Previous Thesis Prize winners:
- 2021/2022: Nikola Guzys-McAuliffe,‘Lived Experiences of Asexual Identity’
- 2019/2020: Robin Eames, ‘Harry Crawford v History: Problem bodies, queertrans cosmogonies, and historiographical ethics in cases of gender transgression in late nineteenth-early twentieth century Australia’
- 2016/2017: Geraldine Fela, ‘Critical Care: Nurses, their unions and the AIDS crisis’
- 2015: Michael McDermott, ‘Queerbaiting: Narrative, Fandom and Contests over the meaning of Supernatural’
- 2014: Benjamin Bolton, ‘Refracting trans gender: The kaleidoscopic experience of gender for assigned female at birth trans people’
- 2013: Jaan Butler, ‘Oscar Wilde and Australia: Colonial homosexuality and masculinity in the late nineteenth century’
- 2012: Curtis Dickson, ‘“There’s a place for us”: LGBTIQ people’s experiences of belonging and participation in Christian Community in Sydney Australia’
- 2011: Annaline Pippard, ‘At Coogee’s Ladies’ Baths: or One for the Archive’

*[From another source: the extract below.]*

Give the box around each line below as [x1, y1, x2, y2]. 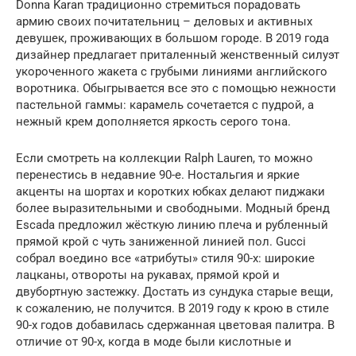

- 2010: Senthorun Sunil Raj, ‘Moving Representations: Queer refugee subjectivities and the law’
- 2008/2009: Leigh Hetherton, ‘Death of a movement? : The Australian gay movement and its contemporary manifestation’
- 2007: Simon Matthews, ‘The adventures of Captain Moonlite and his companions: A performed construction of an alternate bushranging masculinity’
- 2006: Susan Kentlyn, ‘Who’s the man and who’s the woman?: Gender and domestic labour in same sex households’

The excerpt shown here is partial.